Pasien yang mencapai eutiroidisme dengan dosis ATD yang minimal dan memiliki durasi
gejala yang pendek, titer TRAb yang tidak terdeteksi atau rendah, dan gondok kecil mungkin
dapat menghentikan ATD selama 4 sampai 8 minggu kehamilan terakhir. Menghentikan
pengobatan sebelum kehamilan 32 minggu tidak dianjurkan karena kemungkinan
hipertiroidisme bisa kambuh lagi.

Alternatif pengelolaan lainnya

Terapi yodium radioaktif dikontraindikasikan pada kehamilan dan menyusui. Tes kehamilan
adalah wajib bagi wanita usia subur yang menerima dosis yodium radioaktif diagnostik atau
terapeutik.

Bila tiroidektomi diperlukan untuk pengobatan hipertiroidisme selama kehamilan, operasi


harus dilakukan jika memungkinkan selama trimester kedua.

Meskipun ini adalah waktu teraman, bukan tanpa risiko (4,5% -5,5% risiko persalinan
prematur).

Menyusui

MMI dan PTU keduanya muncul dalam ASI dalam konsentrasi kecil.
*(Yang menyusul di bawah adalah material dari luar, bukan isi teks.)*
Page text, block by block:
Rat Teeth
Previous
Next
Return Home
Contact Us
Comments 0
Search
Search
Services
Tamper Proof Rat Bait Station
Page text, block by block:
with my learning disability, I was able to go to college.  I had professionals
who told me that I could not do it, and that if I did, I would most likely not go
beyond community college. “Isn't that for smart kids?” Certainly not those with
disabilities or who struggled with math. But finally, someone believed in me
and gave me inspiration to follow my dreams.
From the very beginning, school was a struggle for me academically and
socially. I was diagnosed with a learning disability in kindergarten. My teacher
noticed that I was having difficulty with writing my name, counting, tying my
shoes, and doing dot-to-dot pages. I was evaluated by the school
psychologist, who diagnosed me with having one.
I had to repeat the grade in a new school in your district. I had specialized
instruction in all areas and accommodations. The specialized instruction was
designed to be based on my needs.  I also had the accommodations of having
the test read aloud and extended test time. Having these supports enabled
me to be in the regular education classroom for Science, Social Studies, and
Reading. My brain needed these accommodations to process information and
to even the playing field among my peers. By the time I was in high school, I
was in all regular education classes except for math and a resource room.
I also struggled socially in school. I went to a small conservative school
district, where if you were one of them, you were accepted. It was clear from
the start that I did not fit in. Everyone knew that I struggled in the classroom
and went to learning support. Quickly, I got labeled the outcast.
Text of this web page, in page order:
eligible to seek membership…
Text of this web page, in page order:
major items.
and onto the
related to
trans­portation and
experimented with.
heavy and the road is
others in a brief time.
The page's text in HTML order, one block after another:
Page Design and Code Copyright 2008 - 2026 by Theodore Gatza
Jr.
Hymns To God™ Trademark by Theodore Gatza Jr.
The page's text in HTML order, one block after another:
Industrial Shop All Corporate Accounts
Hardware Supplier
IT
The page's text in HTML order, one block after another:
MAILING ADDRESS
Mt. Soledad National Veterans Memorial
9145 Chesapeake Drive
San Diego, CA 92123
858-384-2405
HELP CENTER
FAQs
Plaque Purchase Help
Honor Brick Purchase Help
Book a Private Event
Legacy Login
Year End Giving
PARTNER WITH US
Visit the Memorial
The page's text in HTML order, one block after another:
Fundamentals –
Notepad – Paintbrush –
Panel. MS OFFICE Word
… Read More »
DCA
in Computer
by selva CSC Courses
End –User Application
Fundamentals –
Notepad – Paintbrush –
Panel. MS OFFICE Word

Namun, karena
berpotensi berkembang menjadi nekrosis hati pada ibu atau anak dari penggunaan PTU ibu,
MMI adalah ATD yang lebih disukai pada ibu menyusui.

Konseling pasien

Pasien yang memakai methimazole yang memutuskan untuk hamil harus mendapatkan tes
kehamilan pada awal kehamilan dan beralih ke propylthiouracil sesegera mungkin pada
trimester pertama dan diubah kembali menjadi methimazole pada awal trimester kedua.
Demikian pula, kami menyarankan agar pasien memulai propylthiouracil selama trimester
pertama beralih ke methimazole pada awal trimester kedua.

Konseling persiapan kehamilan untuk semua pasien hipertiroid atau riwayat hipertiroid
sangat penting. Sebelum pembuahan, pasien hipertiroid dapat diberikan ablatif dengan iodine
131 (131I) atau operasi atau perawatan definitif atau terapi medis.
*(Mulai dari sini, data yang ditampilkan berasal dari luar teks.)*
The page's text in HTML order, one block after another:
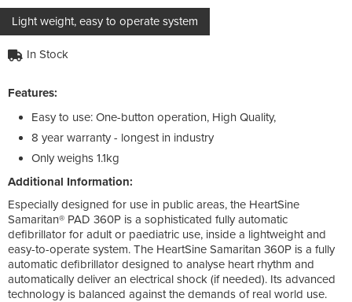
Light weight, easy to operate system
In Stock
Features:
Easy to use: One-button operation, High Quality,
8 year warranty - longest in industry
Only weighs 1.1kg
Additional Information:
Especially designed for use in public areas, the HeartSine
Samaritan® PAD 360P is a sophisticated fully automatic
defibrillator for adult or paediatric use, inside a lightweight and
easy-to-operate system. The HeartSine Samaritan 360P is a fully
automatic defibrillator designed to analyse heart rhythm and
automatically deliver an electrical shock (if needed). Its advanced
technology is balanced against the demands of real world use.
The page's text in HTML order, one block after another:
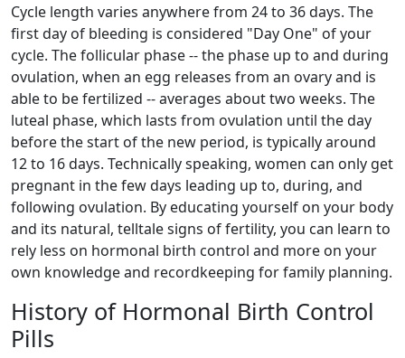
Cycle length varies anywhere from 24 to 36 days. The
first day of bleeding is considered "Day One" of your
cycle. The follicular phase -- the phase up to and during
ovulation, when an egg releases from an ovary and is
able to be fertilized -- averages about two weeks. The
luteal phase, which lasts from ovulation until the day
before the start of the new period, is typically around
12 to 16 days. Technically speaking, women can only get
pregnant in the few days leading up to, during, and
following ovulation. By educating yourself on your body
and its natural, telltale signs of fertility, you can learn to
rely less on hormonal birth control and more on your
own knowledge and recordkeeping for family planning.
History of Hormonal Birth Control
Pills
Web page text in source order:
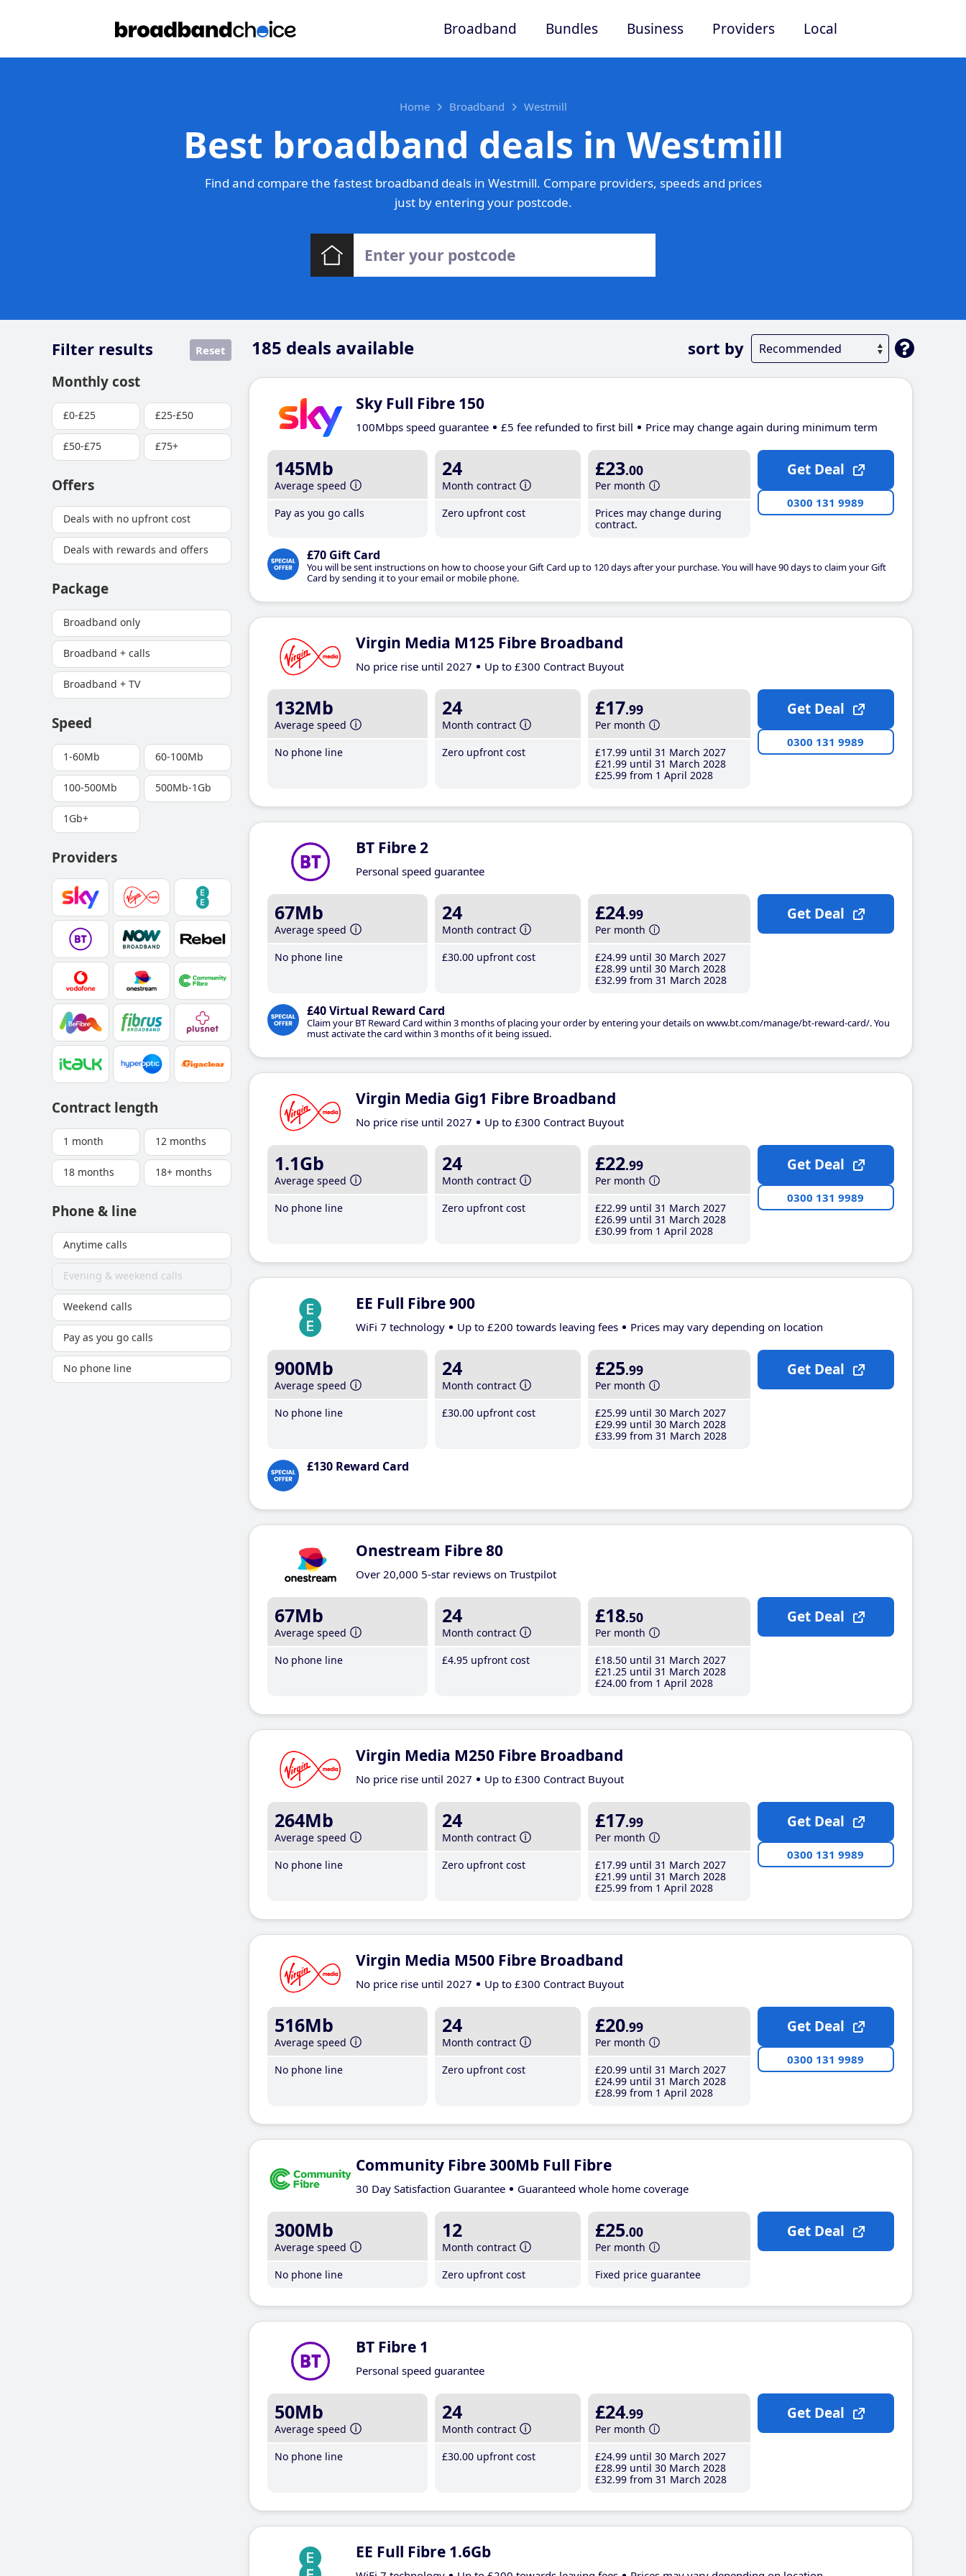
Broadband Bundles Business Providers Local
Home Broadband Westmill
Best broadband deals in Westmill
Find and compare the fastest broadband deals in Westmill. Compare providers, speeds and prices
just by entering your postcode.
185 deals available sort by
Filter results Reset
Monthly cost
£0-£25 £25-£50
£50-£75 £75+
Offers
Deals with no upfront cost
Deals with rewards and offers
Package
Broadband only
Broadband + calls
Broadband + TV
Speed
1-60Mb 60-100Mb
100-500Mb 500Mb-1Gb
1Gb+
Providers
Contract length
1 month 12 months
18 months 18+ months
Phone & line
Anytime calls
Evening & weekend calls
Weekend calls
Pay as you go calls
No phone line
Sky Full Fibre 150
100Mbps speed guarantee £5 fee refunded to first bill Price may change again during minimum term
145Mb
Average speed
Pay as you go calls
24
Month contract
Zero upfront cost
£23.00
Per month
Prices may change during
contract.
£70 Gift Card
You will be sent instructions on how to choose your Gift Card up to 120 days after your purchase. You will have 90 days to claim your Gift
Card by sending it to your email or mobile phone.
Get Deal
0300 131 9989
Virgin Media M125 Fibre Broadband
No price rise until 2027 Up to £300 Contract Buyout
132Mb
Average speed
No phone line
24
Month contract
Zero upfront cost
£17.99
Per month
£17.99 until 31 March 2027
£21 .99 until 31 March 2028
£25.99 from 1 April 2028
Get Deal
0300 131 9989
BT Fibre 2
Personal speed guarantee
67Mb
Average speed
No phone line
24
Month contract
£30.00 upfront cost
£24.99
Per month
£24.99 until 30 March 2027
£28.99 until 30 March 2028
£32.99 from 31 March 2028
£40 Virtual Reward Card
Claim your BT Reward Card within 3 months of placing your order by entering your details on www.bt.com/manage/bt-reward-card/. You
must activate the card within 3 months of it being issued.
Get Deal
Virgin Media Gig1 Fibre Broadband
No price rise until 2027 Up to £300 Contract Buyout
1.1Gb
Average speed
No phone line
24
Month contract
Zero upfront cost
£22.99
Per month
£22.99 until 31 March 2027
£26.99 until 31 March 2028
£30.99 from 1 April 2028
Get Deal
0300 131 9989
EE Full Fibre 900
WiFi 7 technology Up to £200 towards leaving fees Prices may vary depending on location
900Mb
Average speed
No phone line
24
Month contract
£30.00 upfront cost
£25.99
Per month
£25.99 until 30 March 2027
£29.99 until 30 March 2028
£33.99 from 31 March 2028
£130 Reward Card
Get Deal
Onestream Fibre 80
Over 20,000 5-star reviews on Trustpilot
67Mb
Average speed
No phone line
24
Month contract
£4.95 upfront cost
£18.50
Per month
£18.50 until 31 March 2027
£21 .25 until 31 March 2028
£24.00 from 1 April 2028
Get Deal
Virgin Media M250 Fibre Broadband
No price rise until 2027 Up to £300 Contract Buyout
264Mb
Average speed
No phone line
24
Month contract
Zero upfront cost
£17.99
Per month
£17.99 until 31 March 2027
£21 .99 until 31 March 2028
£25.99 from 1 April 2028
Get Deal
0300 131 9989
Virgin Media M500 Fibre Broadband
No price rise until 2027 Up to £300 Contract Buyout
516Mb
Average speed
No phone line
24
Month contract
Zero upfront cost
£20.99
Per month
£20.99 until 31 March 2027
£24.99 until 31 March 2028
£28.99 from 1 April 2028
Get Deal
0300 131 9989
Community Fibre 300Mb Full Fibre
30 Day Satisfaction Guarantee Guaranteed whole home coverage
300Mb
Average speed
No phone line
12
Month contract
Zero upfront cost
£25.00
Per month
Fixed price guarantee
Get Deal
BT Fibre 1
Personal speed guarantee
50Mb
Average speed
No phone line
24
Month contract
£30.00 upfront cost
£24.99
Per month
£24.99 until 30 March 2027
£28.99 until 30 March 2028
£32.99 from 31 March 2028
Get Deal
EE Full Fibre 1.6Gb

Risiko yang terkait dengan kedua PTU dan methimazole harus diinformasikan kepada pasien.
Pemantauan dan tindak lanjut yang ketat selama kehamilan dengan tes darah dan penyesuaian
ATD yang sering diperlukan karena pengurangan dosis obat biasanya diperlukan.
Penulis Pengungkapan

Kajian ini ditulis secara independen; tidak ada perusahaan atau institusi yang mendukungnya
secara finansial. Penulis menyatakan tidak ada konflik kepentingan yang melekat.